According to Mercer, Millennials’ poor engagement is because retirement is too abstract a concept, or simply too far away.
Mercer chief customer officer for the Pacific, Campell Holt said that 80 per cent of Australians don’t seek out financial advice, and that the barrier for Millennials was just language.
“If the industry wants Millennials to engage with their superannuation and retirement strategies we need to speak their language across the media they relate to.
“We need to deliver an experience that demystifies superannuation and empowers customers to engage and interact with super on their own terms, anytime and on any device.”
A Roy Morgan report late last year argued that Millennials' lower super balances are the result of shorter-term priorities like housing affordability.

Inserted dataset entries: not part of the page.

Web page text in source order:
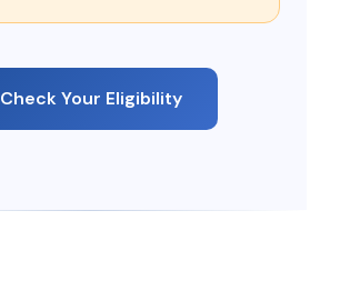
Check Your Eligibility
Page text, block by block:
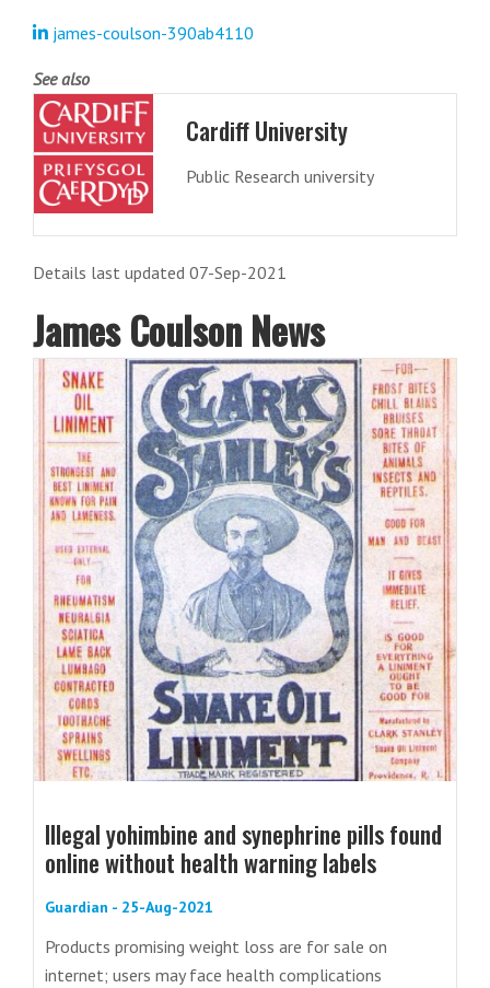
james-coulson-390ab4110
See also
Cardiff University
Public Research university
Details last updated 07-Sep-2021
James Coulson News
Illegal yohimbine and synephrine pills found
online without health warning labels
Guardian - 25-Aug-2021
Products promising weight loss are for sale on
internet; users may face health complications
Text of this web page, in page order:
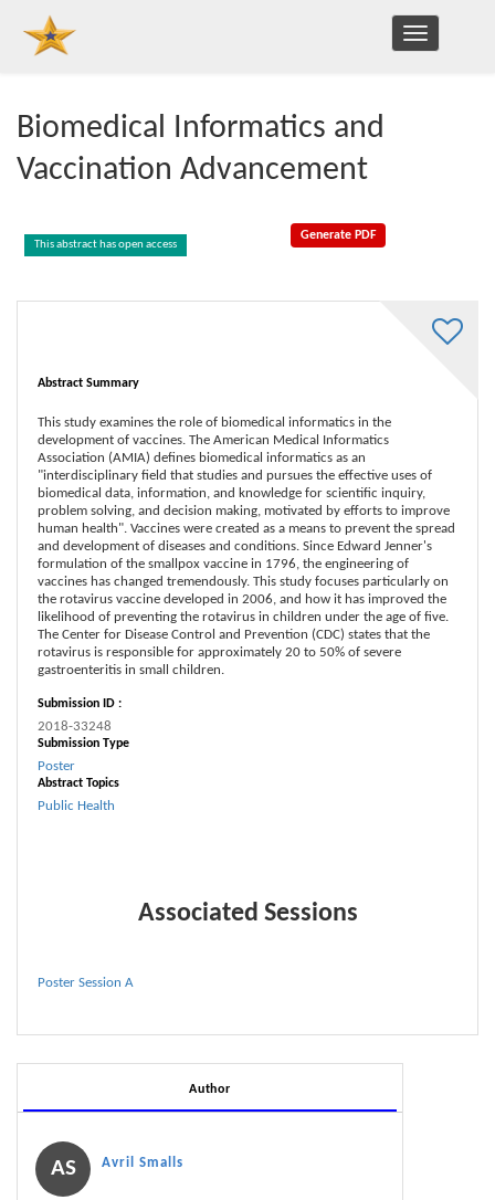
TOGGLE
NAVIGATION
Biomedical Informatics and
Vaccination Advancement
This abstract has open access
Abstract Summary
This study examines the role of biomedical informatics in the
development of vaccines. The American Medical Informatics
Association (AMIA) defines biomedical informatics as an
"interdisciplinary field that studies and pursues the effective uses of
biomedical data, information, and knowledge for scientific inquiry,
problem solving, and decision making, motivated by efforts to improve
human health". Vaccines were created as a means to prevent the spread
and development of diseases and conditions. Since Edward Jenner's
formulation of the smallpox vaccine in 1796, the engineering of
vaccines has changed tremendously. This study focuses particularly on
the rotavirus vaccine developed in 2006, and how it has improved the
likelihood of preventing the rotavirus in children under the age of five.
The Center for Disease Control and Prevention (CDC) states that the
rotavirus is responsible for approximately 20 to 50% of severe
gastroenteritis in small children.
Submission ID :
2018-33248
Submission Type
Poster
Abstract Topics
Public Health
Associated Sessions
Poster Session A
Author
AS Avril Smalls
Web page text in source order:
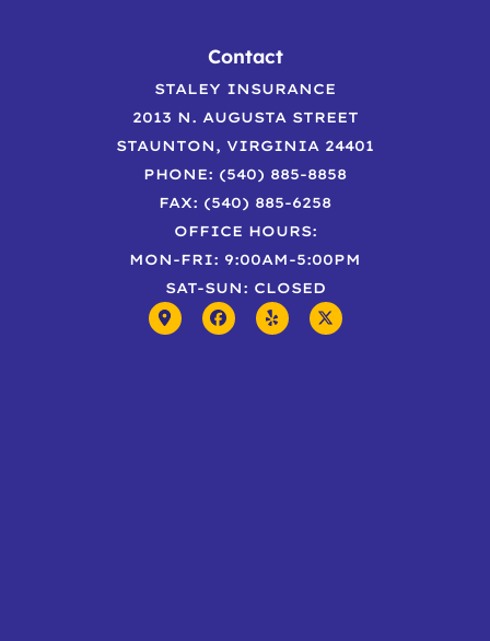
Contact
STALEY INSURANCE
2013 N. AUGUSTA STREET
STAUNTON, VIRGINIA 24401
PHONE: (540) 885-8858
FAX: (540) 885-6258
OFFICE HOURS:
MON-FRI: 9:00AM-5:00PM
SAT-SUN: CLOSED

Despite having increased their share of super fund balances since 2007, Australia’s – and especially Sydney and Melbourne’s – surging house prices have seen Millennials focus their attention on cracking the housing market.
Roy Morgan Research’s Norman Morris said: “This research has shown that due to the compulsory nature of superannuation, Millennials, Generation Z and Generation X are where the greatest growth potential now lies.
“It is a major challenge for superannuation funds to engage the younger generations in a long-term issue such as superannuation, when they are most likely to have shorter-term priorities such as housing affordability and lifestyle,” he continued.
Further, the changing rules governing superannuation and the difficulty of accessing funds have also turned off younger Australians.
Speaking last year, Financial Services Council CEO Sally Loane warned that the economic ramifications of Millennials’ disengagement are dire.
She said it will mean a greater emphasis on government contributions.
“In other words, the more we allow – and indeed condone – apathy and disengagement, the worse off young people will be at the end of their working life, and so will we, the taxpayer.”
However, she said the idea that Millennials are uninterested in savings is inaccurate, pointing to the fact that the housing market is inaccessible, wage growth sluggish and interest rates on savings low.
“This generation understands all too well the importance of money and growing wealth over the long term,” she said.
“Getting Millennials interested in super will lead to greater financial competencies and more effective financial decision-making; consumers better able to choose a super fund suited to their personal circumstances; reduction of lost and multiple accounts; and a cohort better able to self-fund their retirements.”